### Task directions
Only the pictures are to be left out; write out the rest of the data exactly.

Data for the task section start

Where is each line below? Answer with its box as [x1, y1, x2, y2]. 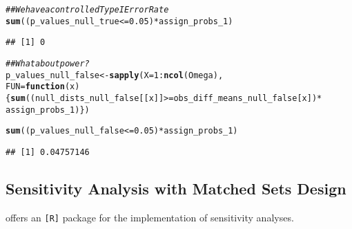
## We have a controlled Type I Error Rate [6, 5, 169, 15]
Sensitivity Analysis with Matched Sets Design [6, 177, 346, 199]
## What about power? [6, 58, 90, 68]
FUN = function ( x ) [6, 82, 80, 92]
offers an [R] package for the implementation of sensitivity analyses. [6, 210, 294, 224]
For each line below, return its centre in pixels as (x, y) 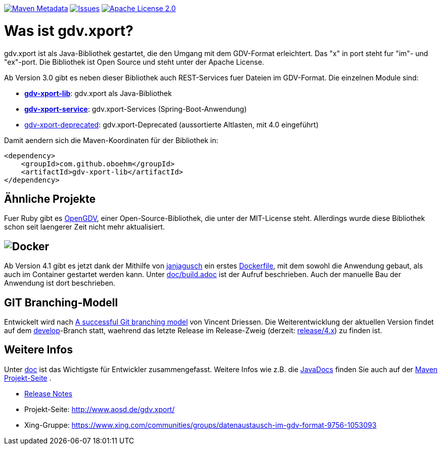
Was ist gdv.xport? (69, 31)
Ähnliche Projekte (50, 199)
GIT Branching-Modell (61, 302)
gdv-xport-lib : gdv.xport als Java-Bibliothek (98, 93)
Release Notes (48, 393)
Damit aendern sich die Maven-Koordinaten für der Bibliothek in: (111, 140)
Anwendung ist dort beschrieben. (60, 283)
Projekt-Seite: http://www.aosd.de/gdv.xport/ (100, 409)
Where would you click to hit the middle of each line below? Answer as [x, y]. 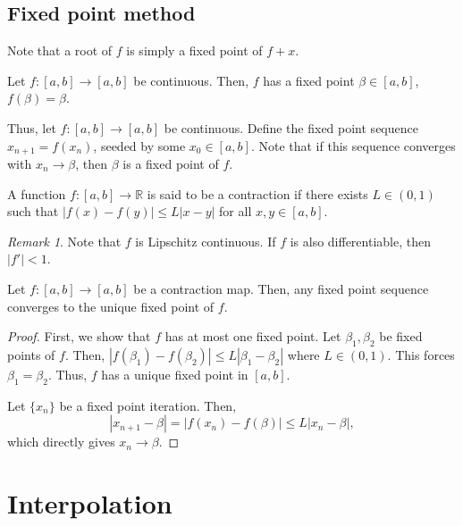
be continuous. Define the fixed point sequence [291, 127]
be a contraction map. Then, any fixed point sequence [281, 288]
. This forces [421, 354]
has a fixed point [309, 80]
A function [37, 193]
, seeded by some [139, 145]
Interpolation [90, 503]
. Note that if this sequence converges [353, 145]
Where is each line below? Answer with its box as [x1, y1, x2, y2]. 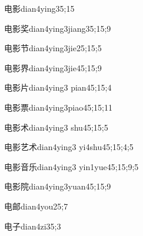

Data for the task section end

### Final answer
Where is each line below? Answer with its box as [x1, y1, x2, y2]. 
## We have a controlled Type I Error Rate [6, 5, 169, 15]
Sensitivity Analysis with Matched Sets Design [6, 177, 346, 199]
## What about power? [6, 58, 90, 68]
FUN = function ( x ) [6, 82, 80, 92]
offers an [R] package for the implementation of sensitivity analyses. [6, 210, 294, 224]
For each line below, return its centre in pixels as (x, y) 
Was ist gdv.xport? (69, 31)
Ähnliche Projekte (50, 199)
GIT Branching-Modell (61, 302)
gdv-xport-lib : gdv.xport als Java-Bibliothek (98, 93)
Release Notes (48, 393)
Damit aendern sich die Maven-Koordinaten für der Bibliothek in: (111, 140)
Anwendung ist dort beschrieben. (60, 283)
Projekt-Seite: http://www.aosd.de/gdv.xport/ (100, 409)
Where would you click to hit the middle of each line below? Answer as [x, y]. 
be continuous. Define the fixed point sequence [291, 127]
be a contraction map. Then, any fixed point sequence [281, 288]
. This forces [421, 354]
has a fixed point [309, 80]
A function [37, 193]
, seeded by some [139, 145]
Interpolation [90, 503]
. Note that if this sequence converges [353, 145]
Where is each line below? Answer with its box as [x1, y1, x2, y2]. 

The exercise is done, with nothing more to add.